Commercial P&C market takes a step back as premium pricing dips in Q4
Premium pricing for the commercial P&C market was slightly lower in the fourth quarter of 2014, according to the latest quarterly Commercial P/C Market Index Survey by The Council of Insurance Agents & Brokers.
Overall large, medium and small accounts declined by 0.7% on average compared to a small increase of 0.1% in the third quarter of 2014.
While the average pricing drop is slight for accounts of all sizes, large accounts experienced the largest drop in pricing, the survey shows. On average, large accounts experienced a drop of -2.2%, while medium accounts dropped -0.9%.
For small accounts, however, prices rose slightly in the last quarter of 2014, with a 1.1% increase.
“Changes weren’t particularly dramatic last quarter and capacity remained ample for good accounts and new business — very similar to what we saw in the previous quarter,” said Ken A. Crerar, president and CEO of The Council. “Congress’ dithering over TRIA reauthorization caused some unease in that market, but the passage of the TRIA extension should settle those concerns.”

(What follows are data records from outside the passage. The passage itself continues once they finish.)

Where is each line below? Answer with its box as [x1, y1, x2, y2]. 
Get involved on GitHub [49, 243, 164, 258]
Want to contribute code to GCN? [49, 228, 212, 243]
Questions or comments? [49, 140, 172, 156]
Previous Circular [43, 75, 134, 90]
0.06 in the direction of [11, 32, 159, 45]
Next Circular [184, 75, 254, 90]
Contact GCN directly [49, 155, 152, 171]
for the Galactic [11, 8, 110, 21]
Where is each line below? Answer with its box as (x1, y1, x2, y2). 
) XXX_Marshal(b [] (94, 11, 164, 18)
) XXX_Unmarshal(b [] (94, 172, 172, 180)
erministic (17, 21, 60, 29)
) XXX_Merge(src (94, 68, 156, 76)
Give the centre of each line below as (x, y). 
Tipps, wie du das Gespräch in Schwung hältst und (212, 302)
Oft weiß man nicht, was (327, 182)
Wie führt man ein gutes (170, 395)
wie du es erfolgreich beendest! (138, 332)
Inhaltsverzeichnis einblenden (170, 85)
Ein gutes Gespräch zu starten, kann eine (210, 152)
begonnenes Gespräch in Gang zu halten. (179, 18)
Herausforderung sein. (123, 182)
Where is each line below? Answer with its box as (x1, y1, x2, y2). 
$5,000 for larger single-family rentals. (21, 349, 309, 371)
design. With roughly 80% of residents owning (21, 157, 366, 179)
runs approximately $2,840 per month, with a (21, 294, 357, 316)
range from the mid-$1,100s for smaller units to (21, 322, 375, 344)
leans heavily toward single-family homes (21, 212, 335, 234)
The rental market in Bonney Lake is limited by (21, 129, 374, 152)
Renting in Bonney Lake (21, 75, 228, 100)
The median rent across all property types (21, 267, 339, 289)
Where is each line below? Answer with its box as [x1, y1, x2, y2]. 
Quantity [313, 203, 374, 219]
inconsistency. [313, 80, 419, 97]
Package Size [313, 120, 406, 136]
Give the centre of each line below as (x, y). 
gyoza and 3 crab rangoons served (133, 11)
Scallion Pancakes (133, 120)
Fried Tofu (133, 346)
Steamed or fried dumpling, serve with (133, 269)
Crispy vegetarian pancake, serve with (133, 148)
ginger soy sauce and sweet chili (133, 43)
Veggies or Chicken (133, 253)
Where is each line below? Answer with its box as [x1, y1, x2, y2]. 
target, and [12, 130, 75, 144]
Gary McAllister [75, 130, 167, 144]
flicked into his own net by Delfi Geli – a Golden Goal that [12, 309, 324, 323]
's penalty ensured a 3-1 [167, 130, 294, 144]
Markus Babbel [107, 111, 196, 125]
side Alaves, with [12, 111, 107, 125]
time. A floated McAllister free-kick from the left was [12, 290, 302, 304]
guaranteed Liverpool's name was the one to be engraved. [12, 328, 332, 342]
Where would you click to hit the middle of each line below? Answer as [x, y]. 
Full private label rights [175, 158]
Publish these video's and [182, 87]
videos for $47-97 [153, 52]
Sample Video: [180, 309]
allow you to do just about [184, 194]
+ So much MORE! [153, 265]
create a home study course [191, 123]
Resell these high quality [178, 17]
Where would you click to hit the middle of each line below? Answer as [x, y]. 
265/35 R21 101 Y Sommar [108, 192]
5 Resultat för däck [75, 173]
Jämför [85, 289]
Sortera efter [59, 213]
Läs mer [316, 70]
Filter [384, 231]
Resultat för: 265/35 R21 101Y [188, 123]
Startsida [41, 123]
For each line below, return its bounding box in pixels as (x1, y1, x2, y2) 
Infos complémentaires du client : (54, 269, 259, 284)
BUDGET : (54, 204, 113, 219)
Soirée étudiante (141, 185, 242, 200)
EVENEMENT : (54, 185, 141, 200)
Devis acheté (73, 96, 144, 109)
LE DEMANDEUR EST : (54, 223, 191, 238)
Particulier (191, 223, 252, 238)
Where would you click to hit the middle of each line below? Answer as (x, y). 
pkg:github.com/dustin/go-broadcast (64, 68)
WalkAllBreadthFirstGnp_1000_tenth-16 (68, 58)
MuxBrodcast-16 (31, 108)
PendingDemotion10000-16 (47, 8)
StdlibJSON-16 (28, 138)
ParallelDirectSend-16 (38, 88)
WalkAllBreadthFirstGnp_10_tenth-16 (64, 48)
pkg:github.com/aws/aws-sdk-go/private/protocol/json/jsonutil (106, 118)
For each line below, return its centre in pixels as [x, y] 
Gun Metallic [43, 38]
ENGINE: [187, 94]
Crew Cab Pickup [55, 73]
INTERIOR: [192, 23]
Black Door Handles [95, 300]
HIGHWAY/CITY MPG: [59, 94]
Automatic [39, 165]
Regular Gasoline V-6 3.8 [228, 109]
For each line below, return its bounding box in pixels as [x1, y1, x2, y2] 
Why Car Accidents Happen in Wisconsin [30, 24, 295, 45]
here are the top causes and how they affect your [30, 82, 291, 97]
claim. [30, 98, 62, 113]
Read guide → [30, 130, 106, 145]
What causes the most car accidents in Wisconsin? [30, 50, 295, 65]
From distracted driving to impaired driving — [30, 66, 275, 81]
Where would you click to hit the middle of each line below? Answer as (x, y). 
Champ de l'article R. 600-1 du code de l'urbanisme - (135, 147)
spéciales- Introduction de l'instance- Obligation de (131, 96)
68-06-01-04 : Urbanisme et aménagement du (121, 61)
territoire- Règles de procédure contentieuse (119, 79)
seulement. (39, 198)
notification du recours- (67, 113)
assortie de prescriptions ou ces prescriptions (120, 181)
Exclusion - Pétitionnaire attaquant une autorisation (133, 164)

Survey results indicated that most brokers reported no significant change in the market in the fourth quarter, although results varied somewhat by line, region and loss experience.

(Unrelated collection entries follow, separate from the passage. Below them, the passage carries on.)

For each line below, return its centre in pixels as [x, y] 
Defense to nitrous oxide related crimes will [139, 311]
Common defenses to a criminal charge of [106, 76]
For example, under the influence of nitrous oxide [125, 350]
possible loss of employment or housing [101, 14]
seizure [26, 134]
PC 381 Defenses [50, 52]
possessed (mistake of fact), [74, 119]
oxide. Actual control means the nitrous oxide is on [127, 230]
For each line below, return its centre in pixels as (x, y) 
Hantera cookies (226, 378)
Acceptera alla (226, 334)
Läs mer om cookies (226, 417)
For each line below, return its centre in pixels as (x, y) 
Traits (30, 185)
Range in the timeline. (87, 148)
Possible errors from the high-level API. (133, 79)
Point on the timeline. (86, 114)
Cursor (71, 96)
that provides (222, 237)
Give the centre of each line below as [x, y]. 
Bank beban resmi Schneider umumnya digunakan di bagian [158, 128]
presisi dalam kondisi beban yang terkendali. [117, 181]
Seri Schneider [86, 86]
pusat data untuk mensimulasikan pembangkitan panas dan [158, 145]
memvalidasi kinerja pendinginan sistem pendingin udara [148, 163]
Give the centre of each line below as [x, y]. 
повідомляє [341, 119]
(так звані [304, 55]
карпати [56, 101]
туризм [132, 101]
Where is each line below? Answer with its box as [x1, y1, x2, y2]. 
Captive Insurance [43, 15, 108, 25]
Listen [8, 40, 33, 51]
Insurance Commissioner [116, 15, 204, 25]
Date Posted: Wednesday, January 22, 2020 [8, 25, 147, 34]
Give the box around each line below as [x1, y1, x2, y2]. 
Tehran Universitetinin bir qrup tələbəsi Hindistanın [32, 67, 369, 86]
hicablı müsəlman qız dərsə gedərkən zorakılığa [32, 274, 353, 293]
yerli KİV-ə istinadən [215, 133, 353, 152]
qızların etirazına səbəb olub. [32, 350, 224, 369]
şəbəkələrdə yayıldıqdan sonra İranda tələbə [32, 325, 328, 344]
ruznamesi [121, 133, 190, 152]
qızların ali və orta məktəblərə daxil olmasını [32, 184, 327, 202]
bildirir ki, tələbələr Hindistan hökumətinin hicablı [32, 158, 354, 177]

If anything, there was a trend toward market softening in the fourth quarter, The Council indicates. But the survey results do show that competition is a factor in keeping rates down, as brokers in the northeast reported “fierce competition” that was having an impact. One respondent noted that there was “a feeding frenzy at the end of the year to write new premium.”
The situation was similar in the southeast, as pricing overall was pushed lower amid new competition. In the Midwest, another broker noted, “terms are easier to negotiate, prices continue to be driven by competition.”
Consistent with previous quarters, carriers were more aggressive on new business, while trying to hold the line on renewals with good loss experience. Carriers are holding to strict underwriting guidelines, according to the report, but they also want to write new business, and there is more flexibility on larger accounts.
Furthermore, carriers are also looking for renewals with a good loss history. A broker in the Midwest indicated that his firm is “generally more aggressive on new business and renewals with a clean loss history.”
In other regions, weather played a role. Wind and hail losses continued to be a problem for some regions, specifically the Pacific Northwest, where brokers have seen “increased scrutiny on property risks given recent hail activity.” Respondents indicated, “many carriers are pushing separate or higher wind/hail deductibles, while maintaining relatively flat rates.” Similarly, in the Southwest, carriers tightened property underwriting and increased the use of wind and hail deductibles.
But, as a whole, demand for commercial insurance was up in the fourth quarter, according to 90% of respondents. This marks a stark contrast to the drop in demand during the recession in 2007. Brokers overall have also witnessed an increased interest in cyber risk coverage, which The Council predicts has been piqued by high-profile hacking attacks, such as the incident involving Sony.